======== Input records ========

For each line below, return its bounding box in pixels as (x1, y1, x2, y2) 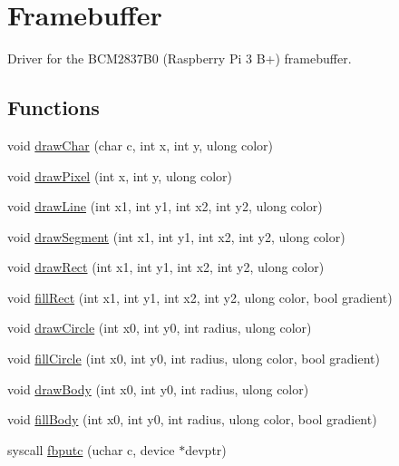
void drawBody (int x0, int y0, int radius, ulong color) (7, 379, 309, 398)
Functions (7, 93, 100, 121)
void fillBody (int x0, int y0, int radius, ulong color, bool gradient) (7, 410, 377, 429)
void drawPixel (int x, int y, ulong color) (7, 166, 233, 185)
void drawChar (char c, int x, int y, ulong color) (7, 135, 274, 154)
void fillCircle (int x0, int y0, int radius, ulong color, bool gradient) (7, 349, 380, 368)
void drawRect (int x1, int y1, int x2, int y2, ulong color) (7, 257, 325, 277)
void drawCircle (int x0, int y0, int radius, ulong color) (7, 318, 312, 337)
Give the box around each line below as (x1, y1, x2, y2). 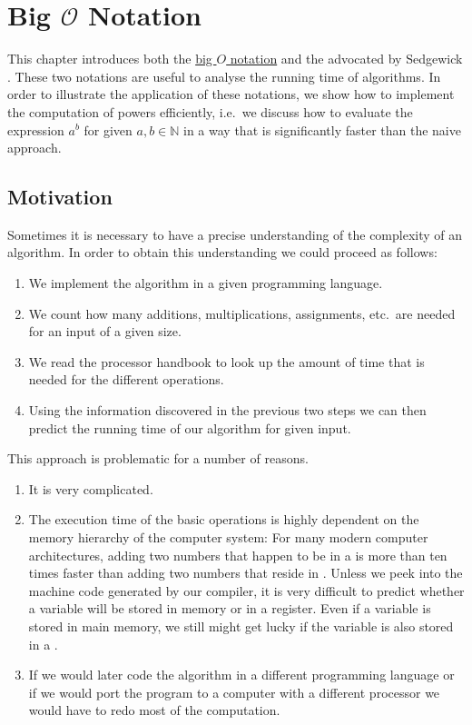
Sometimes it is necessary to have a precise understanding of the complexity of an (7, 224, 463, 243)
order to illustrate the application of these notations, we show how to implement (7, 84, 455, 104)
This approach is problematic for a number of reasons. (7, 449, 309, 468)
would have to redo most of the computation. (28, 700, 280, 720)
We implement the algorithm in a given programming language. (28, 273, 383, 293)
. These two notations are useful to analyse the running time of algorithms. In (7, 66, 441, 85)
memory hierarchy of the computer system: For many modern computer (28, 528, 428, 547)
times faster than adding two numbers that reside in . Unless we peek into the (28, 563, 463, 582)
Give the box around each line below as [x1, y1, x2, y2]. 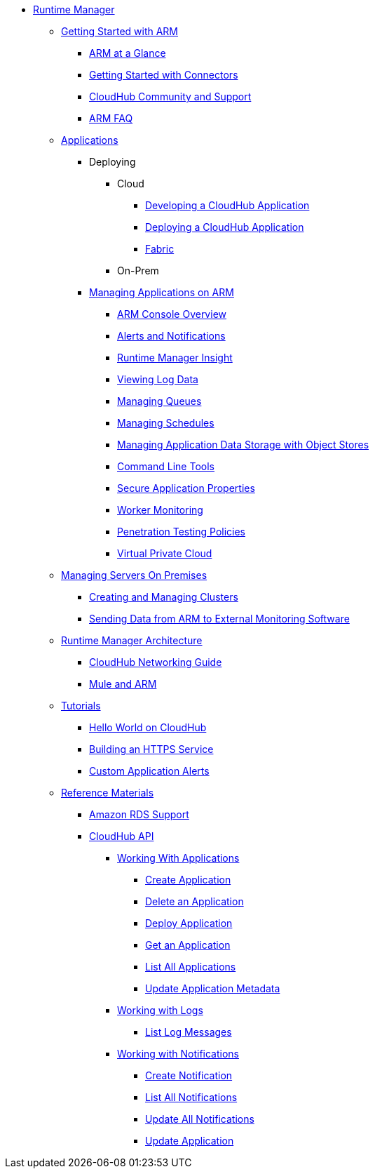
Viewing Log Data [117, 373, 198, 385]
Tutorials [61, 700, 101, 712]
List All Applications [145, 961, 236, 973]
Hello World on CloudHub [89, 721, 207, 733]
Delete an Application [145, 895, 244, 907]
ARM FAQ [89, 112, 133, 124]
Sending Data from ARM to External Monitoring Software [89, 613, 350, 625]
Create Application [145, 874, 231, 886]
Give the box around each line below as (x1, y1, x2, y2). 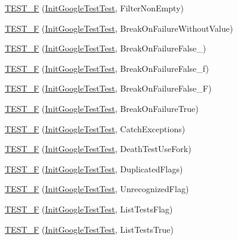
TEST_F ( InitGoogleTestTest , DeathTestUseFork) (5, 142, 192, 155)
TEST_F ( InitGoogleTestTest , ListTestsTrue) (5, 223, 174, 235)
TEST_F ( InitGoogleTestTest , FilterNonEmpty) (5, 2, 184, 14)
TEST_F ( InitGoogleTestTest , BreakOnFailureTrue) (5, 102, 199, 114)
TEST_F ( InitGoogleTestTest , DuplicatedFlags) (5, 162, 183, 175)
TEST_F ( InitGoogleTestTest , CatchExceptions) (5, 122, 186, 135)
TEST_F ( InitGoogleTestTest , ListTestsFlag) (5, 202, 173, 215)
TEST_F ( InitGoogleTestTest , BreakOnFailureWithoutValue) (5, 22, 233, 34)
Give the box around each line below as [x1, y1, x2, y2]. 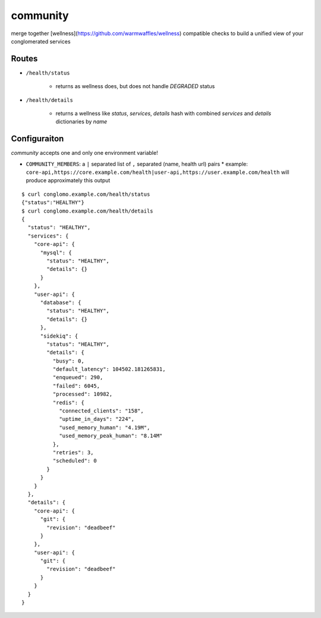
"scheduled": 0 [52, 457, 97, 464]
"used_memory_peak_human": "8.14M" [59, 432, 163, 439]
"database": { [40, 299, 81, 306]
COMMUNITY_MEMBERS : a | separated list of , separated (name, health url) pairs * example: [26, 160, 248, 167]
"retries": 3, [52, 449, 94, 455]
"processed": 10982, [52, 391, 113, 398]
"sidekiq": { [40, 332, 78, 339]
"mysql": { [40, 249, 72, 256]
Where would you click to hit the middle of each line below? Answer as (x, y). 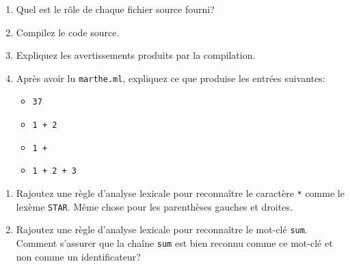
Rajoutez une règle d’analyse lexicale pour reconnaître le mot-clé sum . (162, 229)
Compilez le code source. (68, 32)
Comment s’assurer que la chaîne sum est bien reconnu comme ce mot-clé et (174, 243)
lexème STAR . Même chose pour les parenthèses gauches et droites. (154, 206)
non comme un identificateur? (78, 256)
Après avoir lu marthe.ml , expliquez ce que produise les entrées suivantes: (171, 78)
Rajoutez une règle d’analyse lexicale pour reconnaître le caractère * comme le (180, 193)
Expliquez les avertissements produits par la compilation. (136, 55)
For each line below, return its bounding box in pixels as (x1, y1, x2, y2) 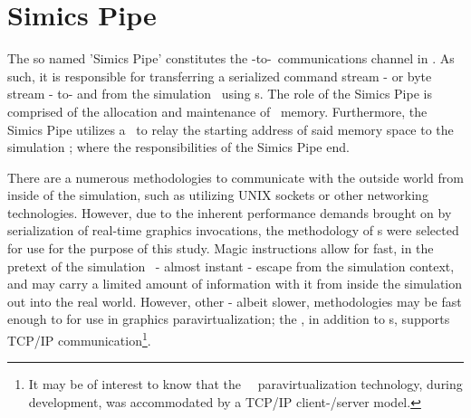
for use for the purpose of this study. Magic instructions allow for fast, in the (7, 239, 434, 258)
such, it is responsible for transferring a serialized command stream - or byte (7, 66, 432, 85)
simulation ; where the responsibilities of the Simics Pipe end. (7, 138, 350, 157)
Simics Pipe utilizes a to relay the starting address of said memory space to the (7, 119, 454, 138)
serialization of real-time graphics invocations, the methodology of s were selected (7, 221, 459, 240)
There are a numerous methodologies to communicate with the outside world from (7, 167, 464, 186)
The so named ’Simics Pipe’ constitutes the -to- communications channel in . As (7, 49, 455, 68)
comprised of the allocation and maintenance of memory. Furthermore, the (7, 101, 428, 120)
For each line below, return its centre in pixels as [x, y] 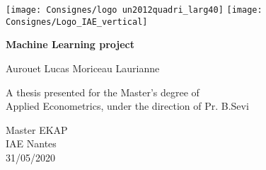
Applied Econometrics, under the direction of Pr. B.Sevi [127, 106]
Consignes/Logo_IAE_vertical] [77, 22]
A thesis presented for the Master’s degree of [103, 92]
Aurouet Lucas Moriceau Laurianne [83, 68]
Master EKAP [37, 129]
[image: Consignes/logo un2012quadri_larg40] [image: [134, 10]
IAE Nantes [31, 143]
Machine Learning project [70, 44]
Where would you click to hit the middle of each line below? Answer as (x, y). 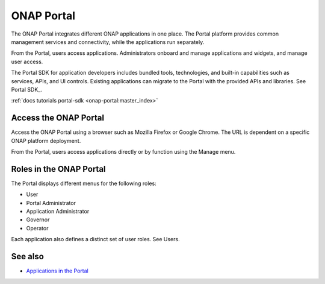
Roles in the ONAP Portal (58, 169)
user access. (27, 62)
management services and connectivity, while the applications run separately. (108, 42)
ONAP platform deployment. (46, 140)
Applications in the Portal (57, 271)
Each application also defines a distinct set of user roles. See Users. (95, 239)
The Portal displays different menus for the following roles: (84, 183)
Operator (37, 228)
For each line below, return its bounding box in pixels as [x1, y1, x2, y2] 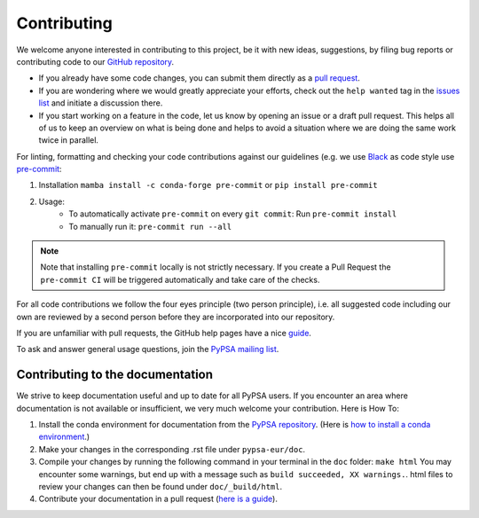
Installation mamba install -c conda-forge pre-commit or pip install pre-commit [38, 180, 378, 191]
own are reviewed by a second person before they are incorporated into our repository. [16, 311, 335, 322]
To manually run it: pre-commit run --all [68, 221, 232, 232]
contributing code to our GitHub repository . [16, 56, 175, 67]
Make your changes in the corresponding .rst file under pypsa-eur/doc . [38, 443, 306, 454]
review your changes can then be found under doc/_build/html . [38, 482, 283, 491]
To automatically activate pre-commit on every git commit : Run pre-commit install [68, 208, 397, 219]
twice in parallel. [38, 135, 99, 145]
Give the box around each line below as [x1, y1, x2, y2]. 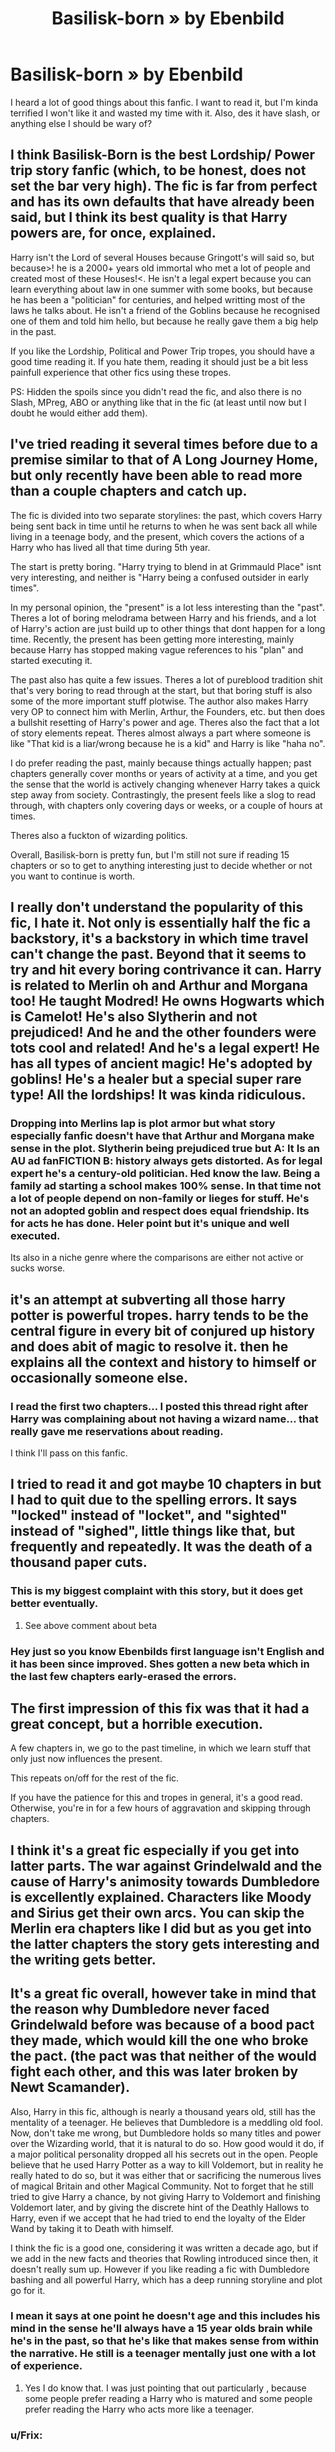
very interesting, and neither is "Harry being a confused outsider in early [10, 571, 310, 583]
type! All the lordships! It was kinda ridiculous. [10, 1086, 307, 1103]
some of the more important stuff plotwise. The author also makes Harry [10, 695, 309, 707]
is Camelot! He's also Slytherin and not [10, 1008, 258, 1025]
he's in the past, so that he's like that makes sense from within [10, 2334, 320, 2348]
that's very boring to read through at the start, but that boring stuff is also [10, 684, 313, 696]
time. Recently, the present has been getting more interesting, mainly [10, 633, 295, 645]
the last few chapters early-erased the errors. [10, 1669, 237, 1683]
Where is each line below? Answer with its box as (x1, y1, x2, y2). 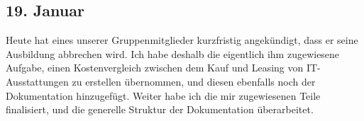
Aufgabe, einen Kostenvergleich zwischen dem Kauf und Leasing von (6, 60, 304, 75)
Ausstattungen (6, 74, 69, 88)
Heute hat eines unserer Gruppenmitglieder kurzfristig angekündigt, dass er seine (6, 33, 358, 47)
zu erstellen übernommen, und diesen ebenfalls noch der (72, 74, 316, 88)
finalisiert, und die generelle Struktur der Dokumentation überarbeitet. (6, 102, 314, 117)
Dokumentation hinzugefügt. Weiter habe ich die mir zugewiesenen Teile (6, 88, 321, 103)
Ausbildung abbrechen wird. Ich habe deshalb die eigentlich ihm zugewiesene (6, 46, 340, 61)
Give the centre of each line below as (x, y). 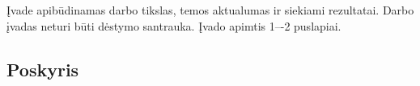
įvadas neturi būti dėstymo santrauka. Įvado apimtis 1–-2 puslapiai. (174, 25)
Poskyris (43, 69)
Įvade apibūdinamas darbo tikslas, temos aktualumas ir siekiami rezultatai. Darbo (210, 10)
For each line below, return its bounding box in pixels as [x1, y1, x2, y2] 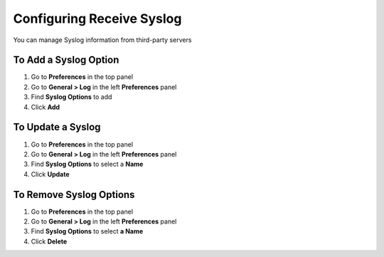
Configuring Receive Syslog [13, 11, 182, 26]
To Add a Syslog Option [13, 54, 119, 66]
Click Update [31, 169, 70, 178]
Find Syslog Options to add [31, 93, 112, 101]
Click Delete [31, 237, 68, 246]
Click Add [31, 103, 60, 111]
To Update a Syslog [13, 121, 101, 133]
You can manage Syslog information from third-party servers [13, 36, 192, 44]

========

Problem requirements: Check each line above for the word "into" and copy every line that has it.

Solved exercise:
times faster than adding two numbers that reside in . Unless we peek into the (28, 563, 463, 582)
own are reviewed by a second person before they are incorporated into our repository. [16, 311, 335, 322]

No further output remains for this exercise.